Problem description:
Search term "have": copy each line of the records that contains it.

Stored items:
=== Section Start ===

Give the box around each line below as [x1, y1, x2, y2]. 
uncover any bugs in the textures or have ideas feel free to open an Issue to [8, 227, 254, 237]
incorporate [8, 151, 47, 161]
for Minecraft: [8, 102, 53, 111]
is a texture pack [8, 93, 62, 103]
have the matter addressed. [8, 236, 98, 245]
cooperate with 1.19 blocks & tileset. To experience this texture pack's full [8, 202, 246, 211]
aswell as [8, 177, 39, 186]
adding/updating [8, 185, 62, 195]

=== Section End ===
=== Section Start ===

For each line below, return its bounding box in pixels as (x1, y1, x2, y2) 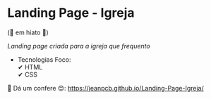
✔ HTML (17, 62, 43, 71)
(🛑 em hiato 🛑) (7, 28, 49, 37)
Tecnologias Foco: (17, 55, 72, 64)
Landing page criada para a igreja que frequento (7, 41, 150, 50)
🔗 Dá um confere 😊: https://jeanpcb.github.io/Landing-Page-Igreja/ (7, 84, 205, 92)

=== Section End ===

Solution to the exercise:
uncover any bugs in the textures or have ideas feel free to open an Issue to [8, 227, 254, 237]
have the matter addressed. [8, 236, 98, 245]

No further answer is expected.